[[ SOURCE DATA, beginning ]]

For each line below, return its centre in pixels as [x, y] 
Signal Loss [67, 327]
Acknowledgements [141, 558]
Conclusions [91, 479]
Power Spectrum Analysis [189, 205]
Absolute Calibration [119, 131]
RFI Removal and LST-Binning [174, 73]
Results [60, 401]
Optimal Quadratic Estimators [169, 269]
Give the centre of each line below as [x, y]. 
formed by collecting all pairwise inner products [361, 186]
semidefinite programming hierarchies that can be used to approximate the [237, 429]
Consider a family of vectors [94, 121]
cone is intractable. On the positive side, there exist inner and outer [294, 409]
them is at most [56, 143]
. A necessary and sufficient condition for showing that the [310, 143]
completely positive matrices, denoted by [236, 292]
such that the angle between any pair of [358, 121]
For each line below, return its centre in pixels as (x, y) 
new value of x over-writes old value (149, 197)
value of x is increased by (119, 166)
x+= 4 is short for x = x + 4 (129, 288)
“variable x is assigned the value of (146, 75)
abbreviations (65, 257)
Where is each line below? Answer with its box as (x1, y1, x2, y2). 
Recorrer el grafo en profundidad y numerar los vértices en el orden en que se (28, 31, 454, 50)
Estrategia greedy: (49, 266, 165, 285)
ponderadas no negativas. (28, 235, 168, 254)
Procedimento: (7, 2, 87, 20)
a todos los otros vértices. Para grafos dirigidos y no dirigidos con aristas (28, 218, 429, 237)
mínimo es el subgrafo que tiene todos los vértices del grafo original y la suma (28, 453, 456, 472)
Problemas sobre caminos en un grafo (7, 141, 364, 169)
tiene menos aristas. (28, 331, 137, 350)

[[ SOURCE DATA, end ]]
[[ SOURCE DATA, beginning ]]

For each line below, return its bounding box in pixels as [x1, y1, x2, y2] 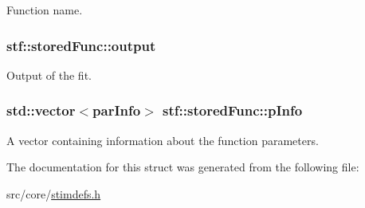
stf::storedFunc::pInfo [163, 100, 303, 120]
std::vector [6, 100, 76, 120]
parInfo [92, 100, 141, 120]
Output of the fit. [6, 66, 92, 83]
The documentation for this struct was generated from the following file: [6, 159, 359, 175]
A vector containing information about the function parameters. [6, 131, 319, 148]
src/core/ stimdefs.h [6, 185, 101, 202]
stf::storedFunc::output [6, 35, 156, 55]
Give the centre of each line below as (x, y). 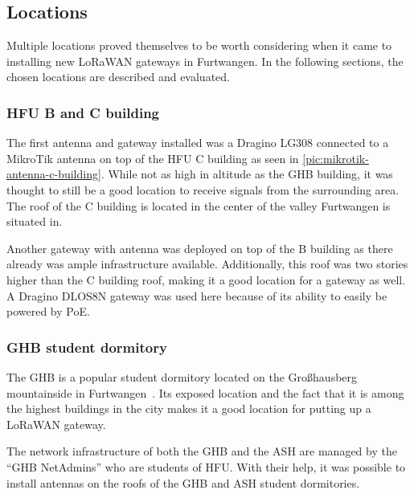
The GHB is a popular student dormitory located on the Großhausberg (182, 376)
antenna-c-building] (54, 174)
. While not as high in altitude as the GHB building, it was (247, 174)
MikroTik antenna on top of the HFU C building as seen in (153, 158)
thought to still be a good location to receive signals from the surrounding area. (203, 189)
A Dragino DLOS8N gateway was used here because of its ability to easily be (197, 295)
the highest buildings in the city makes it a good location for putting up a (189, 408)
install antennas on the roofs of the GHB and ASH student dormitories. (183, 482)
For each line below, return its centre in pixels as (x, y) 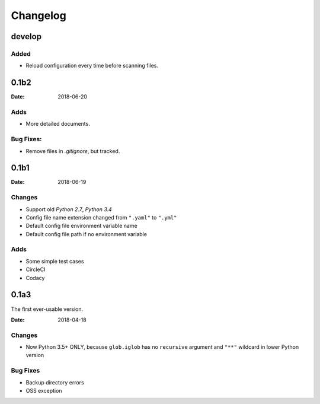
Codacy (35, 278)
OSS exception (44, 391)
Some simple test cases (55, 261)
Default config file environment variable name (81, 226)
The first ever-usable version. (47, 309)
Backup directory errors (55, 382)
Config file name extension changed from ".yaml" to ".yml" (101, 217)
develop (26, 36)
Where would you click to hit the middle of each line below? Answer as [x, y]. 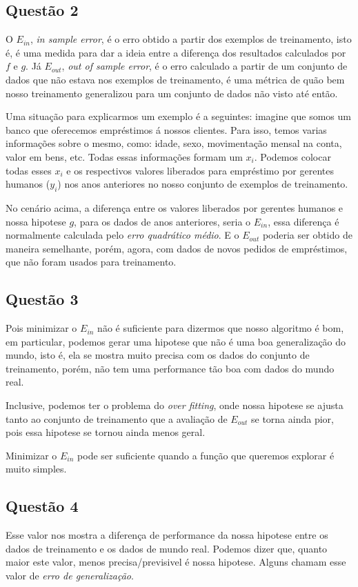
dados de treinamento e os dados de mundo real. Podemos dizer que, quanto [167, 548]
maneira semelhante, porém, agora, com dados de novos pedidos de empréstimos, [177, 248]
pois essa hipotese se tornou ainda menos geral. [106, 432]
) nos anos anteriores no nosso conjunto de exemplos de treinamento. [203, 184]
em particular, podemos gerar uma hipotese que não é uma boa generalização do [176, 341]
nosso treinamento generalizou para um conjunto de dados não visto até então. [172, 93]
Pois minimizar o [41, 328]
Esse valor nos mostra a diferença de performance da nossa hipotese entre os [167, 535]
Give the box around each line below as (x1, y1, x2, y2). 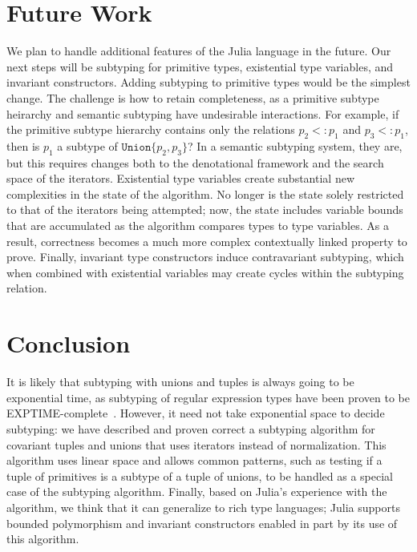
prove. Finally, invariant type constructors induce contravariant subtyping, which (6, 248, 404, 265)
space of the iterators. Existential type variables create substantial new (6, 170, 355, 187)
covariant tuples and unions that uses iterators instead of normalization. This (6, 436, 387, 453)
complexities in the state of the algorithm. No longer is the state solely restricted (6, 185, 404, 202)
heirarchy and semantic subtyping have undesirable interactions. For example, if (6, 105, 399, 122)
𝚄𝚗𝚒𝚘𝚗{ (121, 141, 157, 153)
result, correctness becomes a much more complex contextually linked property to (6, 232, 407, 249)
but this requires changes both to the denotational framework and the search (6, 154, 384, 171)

[[ SOURCE DATA, end ]]
[[ SOURCE DATA, beginning ]]

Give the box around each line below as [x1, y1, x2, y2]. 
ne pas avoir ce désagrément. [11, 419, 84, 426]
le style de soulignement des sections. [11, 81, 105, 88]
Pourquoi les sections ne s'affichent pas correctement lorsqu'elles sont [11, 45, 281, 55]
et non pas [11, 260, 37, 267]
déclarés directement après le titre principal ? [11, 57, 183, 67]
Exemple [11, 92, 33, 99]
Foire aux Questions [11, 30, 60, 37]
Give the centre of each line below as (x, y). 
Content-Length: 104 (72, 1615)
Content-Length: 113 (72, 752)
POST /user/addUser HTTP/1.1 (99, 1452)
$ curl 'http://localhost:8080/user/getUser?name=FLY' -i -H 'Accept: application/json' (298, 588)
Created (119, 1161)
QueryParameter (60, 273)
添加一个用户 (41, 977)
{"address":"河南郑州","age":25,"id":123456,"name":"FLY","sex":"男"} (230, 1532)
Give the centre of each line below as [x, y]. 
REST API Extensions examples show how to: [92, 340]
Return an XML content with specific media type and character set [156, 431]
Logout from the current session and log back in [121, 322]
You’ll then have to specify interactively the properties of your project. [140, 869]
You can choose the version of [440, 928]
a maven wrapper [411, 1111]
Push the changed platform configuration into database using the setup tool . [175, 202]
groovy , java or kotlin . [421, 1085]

[[ SOURCE DATA, end ]]

■ **WHAT THE TASK REQUIRES**
Examine the listing and count its lines containing the word "aristas". State the count alone.

■ **SOLVED PROBLEM**
2